TEI Text Encoding in Libraries
Guidelines for Best Encoding
Practices
Version 1.0 (July 30, 1999)
Comments to Perry Willett, Indiana
University (email: pwillett@indiana.edu)
- Introduction
- Participants
- Recommendations
- General
Recommendations
- Encoding Levels
- Level
1: Fully Automated Conversion and Encoding
- Level
2: Minimal Encoding
- Level
3: Simple Analysis
- Level
4: Basic Content Analysis
- Level
5: Scholarly Encoding Projects
- Attribute
Values
At the TEI
and XML in Digital Libraries Workshop held at the Library of
Congress on June 30-July 1, 1998, three working groups were
formed. Group 2 was charged with developing a set of
recommendations for libraries using the TEI Guidelines in
electronic text encoding. Representatives from six libraries met
at the Library of Congress on November 12-13, 1998. The Task
Force met again at ALA mid-winter (January 1999) to incorporate
comments and finalize the draft. The revised recommendations were
circulated to the conference working group in May 1999 and
presented at the joint annual meeting of the Association of
Computers and the Humanities and Association of Literary and
Linguistic Computing in June 1999. Version 1.0 was circulated for
comments in August 1999.
Return to top
- LeeEllen Friedland, Library of Congress
- Nancy Kushigian, University of California, Davis
- Christina Powell, University of Michigan
- David Seaman, University of Virginia
- Natalia Smith, University of North Carolina at Chapel
Hill
- Perry Willett, Indiana University
Return to top
Our recommendations are for libraries using the TEILite DTD
v1.6. There are many different library text digitization
projects, for different purposes. With this in mind, the Task
Force has attempted to make these recommendations as inclusive as
possible by developing a series of encoding levels. These levels
are meant to allow for a range of practice, from wholly automated
text creation and encoding, to encoding that requires expert
content knowledge, analysis, and editing.
Encoding levels 1-4 require no expert knowledge of content.
Level 5, in contrast, requires scholarly analysis. Levels 1-4
allow the conversion and encoding of texts to be performed
without the assistance of content experts and can be enriched
with more markup at any time. Recommendations for Levels 1-4 are
intended for projects wishing to create encoded electronic text
with structural markup, but minimal semantic or content markup.
Also, the encoding levels are cumulative: encoding requirements
at each level incorporate the requirements of lower levels.

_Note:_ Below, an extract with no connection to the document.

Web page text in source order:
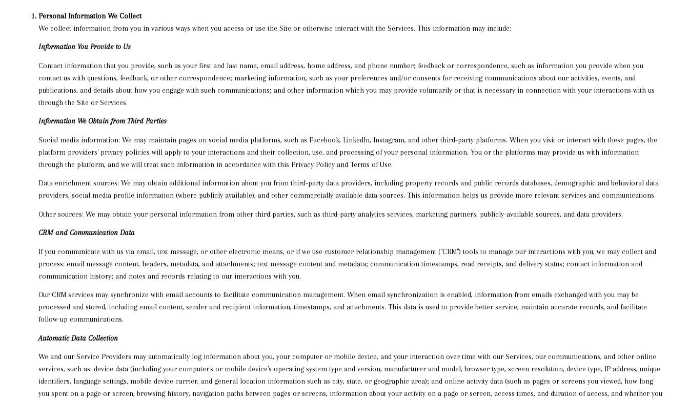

These recommendations are concerned with the text portion of a
TEI-encoded document. While there are modest requirements for
including certain information about encoding level in the TEI
Header, a separate set of recommendations has been developed to
address issues concerning TEI Header contents to MARC-format
bibliographic data (see TEI/MARC
Best Practices Document from Working Group 1).
Return to top
- The encoding level (as described in this document) should be
recorded in the <editorialDecl>, along with an explanation
of any deviation from the recommendations.
- Electronic text at all levels of encoding should begin with
the transcription of the first word on the first leaf of the
original work. It may be impractical or undesirable to transcribe
and encode certain features of the text, such as publisher's
advertisements or indexes, but if at all possible, they should be
included as links to page images. Any omissions of material found
in the original work should be noted in the <editorialDecl>
in the TEI Header.
- File naming should follow ISO 9660 conventions: 8-character
filenames, 3-character extensions, using A-Z, a-z, 0-9,
underscores and hyphens.
- Numbered <DIV>s present advantages to search and
indexing software by explicitly communicating the hierarchical
level of the section described. One anomaly of the TEI Guidelines
is that <DIV0> is not available in <FRONT> or
<BACK> matter. Therefore, we recommend the use of numbered
<DIV>s throughout the electronic text, always beginning
with <DIV1>. Texts at all levels should include at least
one <DIV1>.
- Page breaks <PB> should occur at the top of the page,
and entirely within any DIV.
Return to top
- V.1. LEVEL 1: Fully Automated
Conversion and Encoding
Purpose: To create electronic text with the primary
purpose of keyword searching and linking to page images. The
primary advantage in using the TEILite DTD at this level is that
a TEI Header is attached to the text file.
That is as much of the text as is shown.